With 4VP available to myself and the Russians for holding the Red Barricades factory complex and other objectives, and expecting to suffer serious losses as I closed, my basic plan just had to involve going for the Red Barricades on my right flank. This did and didn't start well:
  • Did: I got a couple of order cards for that flank which enabled me to advance, opening fire with my sniper for a kill; the first ever sniper shot in my Memoir experience and success was mine!
  • Didn't: Gregor launched a local counter attack, killing my sniper; my own advance on the right stalled for some time thereafter.
My next manoeuvre involved a bit of adjustment on my left followed by an Infantry Assault in the centre. The result was a bastion of 5 infantry units based on that town and ruins on my centre/left, complete with the clearance of the adjacent minefield and 2 wires: a strong anchor for my left to swing up the flank I hoped. Gregor had other ideas naturally enough, hitting my units turn after turn with everything he had before I could exploit my opening. Artillery, infantry, snipers (those pesky snipers- a permanent thorn in my side!) and tanks made short work of my exposed units so that shockingly quickly I was left with just 2 units holding in cover.

Gregor & I: battle is joined in Stalingrad

I was feeling the heat by now and knew I'd have to do something soon to turn the situation in my favour. I brought my artillery forward to improve their range and sent in the tanks. They didn't get off scot free but they achieved their crucial aim when they disposed of Gregor's own tanks, so opening up my own freedom of manoevure. Some of Gregor's infantry were stubbornly holding on in the buildings and ruins but others were caught by my tanks in the open deep in the Russian lines on my left: perfect conditions for armoured overruns, of which I was able to take full advantage. Meanwhile I had gained enough of a local advantage on my right finally to threaten the Red Barricades factory complex.

His forces crumbling and under pressure on two flanks, the jig was up for Gregor.

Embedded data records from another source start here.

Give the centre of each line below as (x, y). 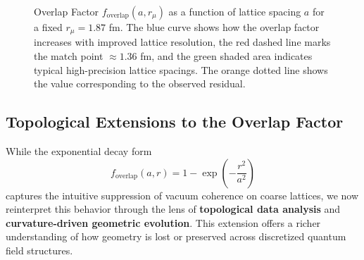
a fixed (48, 27)
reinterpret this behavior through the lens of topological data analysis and (173, 209)
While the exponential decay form (79, 151)
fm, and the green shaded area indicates (226, 56)
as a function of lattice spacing (235, 11)
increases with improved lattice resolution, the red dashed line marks (182, 42)
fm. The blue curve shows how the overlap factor (214, 27)
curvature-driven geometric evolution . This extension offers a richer (163, 222)

The end came when a unit of Engineers cleared the factory objective on my left, advancing to occupy it for the final VP and a result of 10-5.

Score
Veterans of the 6th 1
Stubborn but outgunned 0
:)

Afterthoughts
A gripping and brutal game, the latter being down to the 10VP victory requirement which is uniquely high in standard Memoir AFAIK. Gregor's early success showed that this scenario is well winnable by the Russians. What went wrong? Well Gregor did comment before we played that he's more prone to rash attacks than he is to tactics, and I think our first game together proved his point.

With as many as 4VP available from objectives, the Russian strategy just has to involve holding on to those and punishing the Germans while they advance to sieze them. This suggests to me that the Russians have to create 2 defensive positions:
  • The Red Barricades factory complex.
  • The factory and ruins on their centre/right.
They also have to be prepared to fall back:
  • The 4 infantry units in the advance guard should tighten the defensive perimeter when the German advance is in a position to overwhelm them.
  • Everything should fall back on the Red Barricades for a last ditch defence because the Germans have to capture 3 of those 4 hexes to gain the 2VP.
These manoeuvres can be covered with harassing fire from the artillery, tanks and snipers. No plan ever survives contact with the enemy of course but I think that this strategy presents the Russians with their best chance.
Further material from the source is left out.